War on Terrorism

Monday, July 25, 2011

New Ambassador: ‘No Rush for Exits’ in Afghanistan

By Donna Miles
American Forces Press Service

WASHINGTON, July 25, 2011 – U.S. Ambassador to Afghanistan Ryan C. Crocker told employees during his first day on the job in the Afghan capital of Kabul today that there will be “no rush for the exits” during this critical transition period in Afghanistan.

Crocker presented his diplomatic credentials to Afghan President Hamid Karzai during a ceremony at the presidential palace in Kabul.

Marine Corps General John R. Allen, who assumed command of U.S. and NATO forces in Afghanistan last week and served with Crocker in Iraq, joined the ambassador at today’s ceremonies. Crocker praised Allen’s capabilities and promised “full unity of effort” to build on what Ambassador Karl W. Eikenberry and Army Gen. David H. Petraeus, along with the rest of the coalition, already has accomplished.

“We are at a time of transition in Afghanistan,” Crocker said. “It is a time for us to step back and for the Afghans to step forward, as they are doing.”

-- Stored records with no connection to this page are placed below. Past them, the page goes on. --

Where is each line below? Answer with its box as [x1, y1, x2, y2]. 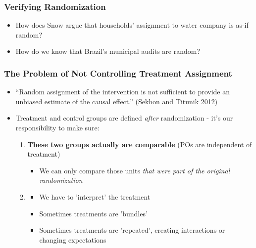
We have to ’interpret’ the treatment [39, 191, 151, 202]
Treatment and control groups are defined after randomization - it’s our [15, 113, 233, 123]
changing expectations [39, 234, 106, 245]
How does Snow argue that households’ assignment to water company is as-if [15, 20, 249, 30]
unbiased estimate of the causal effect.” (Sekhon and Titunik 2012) [15, 96, 218, 106]
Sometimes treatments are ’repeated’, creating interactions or [39, 225, 225, 235]
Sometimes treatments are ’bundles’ [39, 208, 148, 218]
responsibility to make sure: [15, 123, 100, 132]
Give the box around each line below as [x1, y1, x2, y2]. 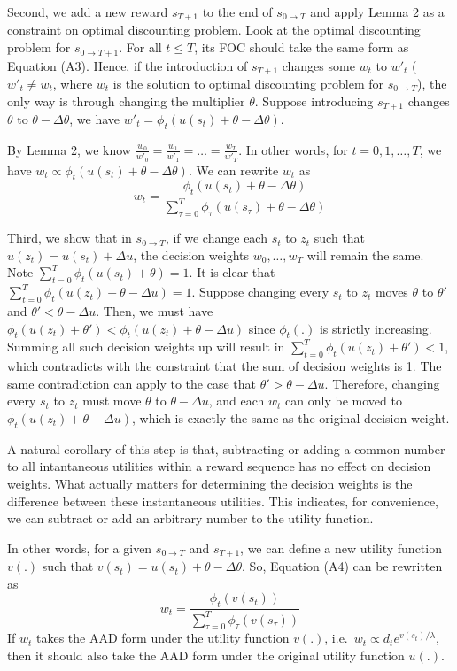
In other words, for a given [7, 538, 152, 557]
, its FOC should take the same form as [194, 38, 409, 57]
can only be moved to [285, 391, 402, 410]
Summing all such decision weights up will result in [7, 337, 285, 356]
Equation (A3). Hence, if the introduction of [7, 56, 248, 74]
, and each [208, 391, 265, 410]
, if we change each [165, 228, 267, 247]
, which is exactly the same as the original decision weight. [132, 409, 450, 428]
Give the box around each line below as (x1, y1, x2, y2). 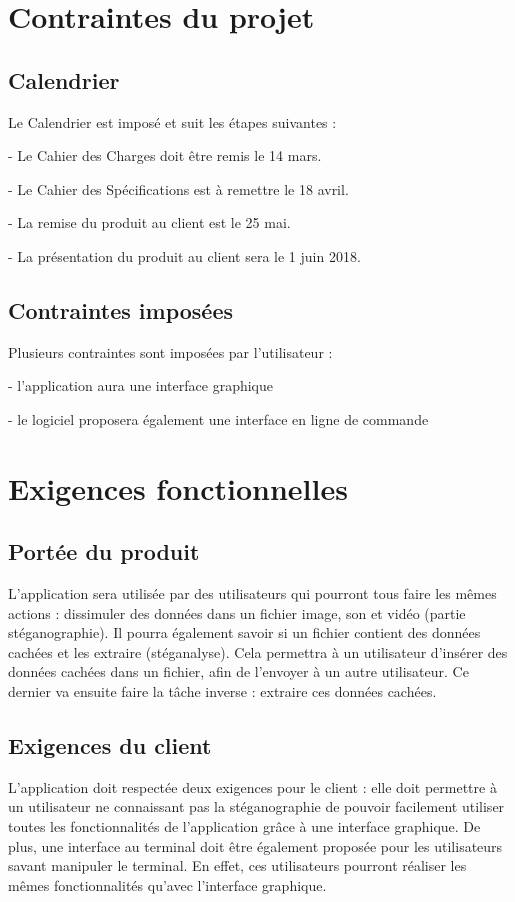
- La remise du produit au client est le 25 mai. (8, 212, 291, 233)
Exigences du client (8, 730, 212, 761)
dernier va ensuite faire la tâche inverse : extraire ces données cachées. (8, 681, 437, 702)
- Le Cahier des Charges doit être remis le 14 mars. (8, 145, 322, 166)
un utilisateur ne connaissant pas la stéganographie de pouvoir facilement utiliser (8, 796, 505, 817)
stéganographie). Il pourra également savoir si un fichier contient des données (8, 622, 481, 643)
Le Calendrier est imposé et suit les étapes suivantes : (8, 111, 337, 132)
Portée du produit (8, 536, 200, 567)
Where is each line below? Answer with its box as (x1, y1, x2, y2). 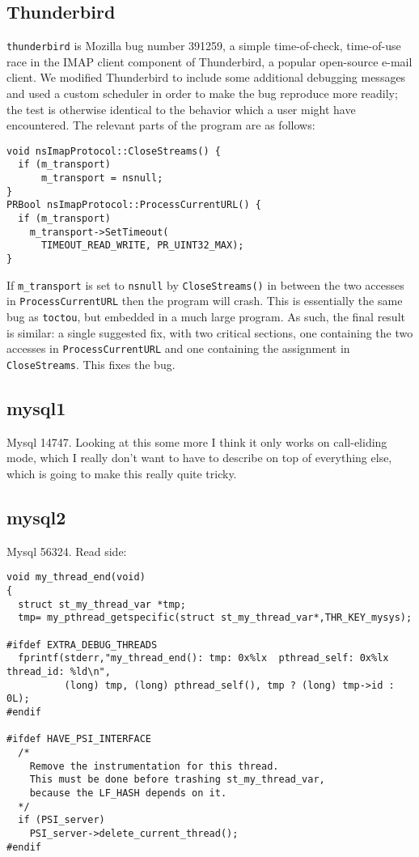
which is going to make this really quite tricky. (6, 465, 237, 482)
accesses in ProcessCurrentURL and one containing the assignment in (6, 340, 350, 357)
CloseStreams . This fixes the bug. (6, 355, 176, 372)
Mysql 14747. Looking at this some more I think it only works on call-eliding (6, 433, 387, 450)
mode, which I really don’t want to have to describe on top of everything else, (6, 449, 392, 466)
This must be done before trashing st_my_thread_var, (29, 774, 325, 786)
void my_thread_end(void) (6, 571, 146, 583)
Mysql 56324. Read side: (6, 542, 127, 559)
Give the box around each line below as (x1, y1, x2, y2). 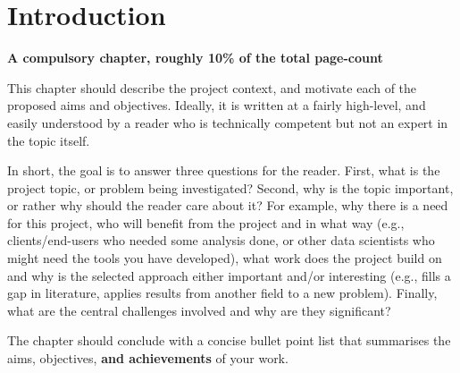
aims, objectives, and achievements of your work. (7, 349, 289, 368)
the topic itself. (7, 131, 90, 149)
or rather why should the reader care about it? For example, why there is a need (7, 196, 448, 215)
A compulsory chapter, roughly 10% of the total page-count (7, 48, 383, 67)
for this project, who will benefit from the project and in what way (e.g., (7, 213, 405, 232)
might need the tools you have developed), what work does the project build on (7, 249, 442, 267)
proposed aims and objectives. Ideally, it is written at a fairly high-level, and (7, 96, 426, 114)
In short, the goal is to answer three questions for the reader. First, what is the (7, 161, 440, 180)

Crocker pointed to last week’s successful security transition as an indicator of progress the Afghans have achieved in recent years, but recognized the fragility of that progress.

“I think all of us -- Americans, coalition partners, the international community and the Afghan leadership -- know that we must proceed carefully,” he said. “There will be no rush for the exits. The way we do this in the months ahead will have consequences far beyond Afghanistan and far into the future.”

The coming year will be critical in setting the right path, Crocker said, emphasizing the importance of thinking through the transition period carefully and in consultation with the Afghan government.

Crocker also warned of the “incalculable long-term effects and costs of getting it wrong” in Afghanistan.

“We owe nothing less to the next generation of Afghans, Americans and others not to repeat the mistakes of 20 years ago” that enabled the Taliban and al-Qaida to seize power there, he said.

As the transition in Afghanistan continues, Crocker emphasized the importance of a continued commitment to helping the Afghans build their institutions and a better future for their people. That includes working to conclude a Strategic Partnership Declaration that he said will codify the long-term U.S. commitment to Afghanistan’s success.

Crocker said the United States has no interest in permanent bases in Afghanistan.

“The president has said it, the secretaries of State and Defense have said it, and I repeat it here,” he said. “We will stay as long as we need to, and not one day more. We have no interest in using Afghanistan as a platform to project influence into neighboring countries. Our sole interest is in Afghanistan’s security and sustainable stability, and ensuring that it will never again become a haven for international terrorism that poses a threat to the international community.”

Crocker called on Afghanistan’s neighbors and the international community to become fully invested in that effort, through 2014 and beyond.